Jerry E. Martin  is an American attorney. He served as the United States Attorney for the Middle District of Tennessee.

Education
Martin graduated from Dartmouth College in 1996 and the Stanford University School of Law in 1999.

Legal career
From 1999 until 2000, Martin had been a litigation associate with Wyatt Tarrant & Combs. from 2000 until 2003 he was a litigation associate at Bass, Berry & Sims.

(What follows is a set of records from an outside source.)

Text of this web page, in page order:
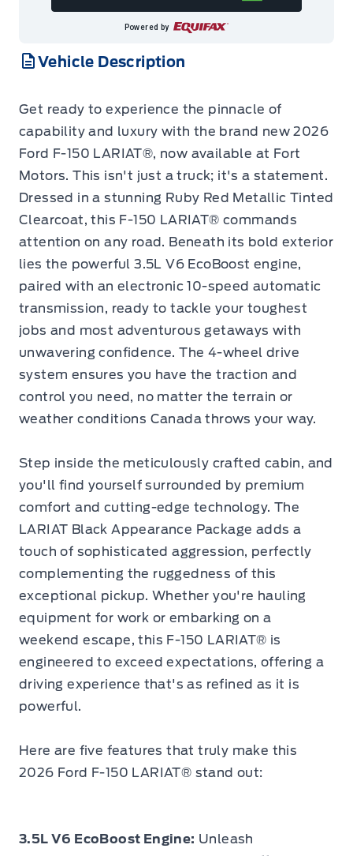
Powered by
Vehicle Description
Get ready to experience the pinnacle of
capability and luxury with the brand new 2026
Ford F-150 LARIAT®, now available at Fort
Motors. This isn't just a truck; it's a statement.
Dressed in a stunning Ruby Red Metallic Tinted
Clearcoat, this F-150 LARIAT® commands
attention on any road. Beneath its bold exterior
lies the powerful 3.5L V6 EcoBoost engine,
paired with an electronic 10-speed automatic
transmission, ready to tackle your toughest
jobs and most adventurous getaways with
unwavering confidence. The 4-wheel drive
system ensures you have the traction and
control you need, no matter the terrain or
weather conditions Canada throws your way.
Step inside the meticulously crafted cabin, and
you'll find yourself surrounded by premium
comfort and cutting-edge technology. The
LARIAT Black Appearance Package adds a
touch of sophisticated aggression, perfectly
complementing the ruggedness of this
exceptional pickup. Whether you're hauling
equipment for work or embarking on a
weekend escape, this F-150 LARIAT® is
engineered to exceed expectations, offering a
driving experience that's as refined as it is
powerful.
Here are five features that truly make this
2026 Ford F-150 LARIAT® stand out:
3.5L V6 EcoBoost Engine: Unleash

Before his confirmation as United States Attorney he was previously  a partner at Barrett Johnston & Parsley from 2007 to 2010, he had been an associate at the same firm from 2003 until 2007.

United States Attorney
On March 25, 2010 President Barack Obama nominated Martin to be the United States Attorney for the Middle District of Tennessee. On May 6, 2010 his nomination was advanced through the United States Senate Committee on the Judiciary. On May 12, 2010 his nomination was confirmed by voice vote.

Post government career
After his departure as U.S. Attorney he has served as part of the faculty of Vanderbilt Law School. He returned to private practice, being a partner with Barrett, Johnston, Martin and Garrison, LLP.

References

External links
Profile at Barrett, Johnston, Martin and Garrison, LLP

Living people
Dartmouth College alumni
Stanford Law School alumni
Stanford Law School faculty
Tennessee lawyers
United States Attorneys for the Middle District of Tennessee
20th-century American lawyers
21st-century American lawyers
Year of birth missing (living people)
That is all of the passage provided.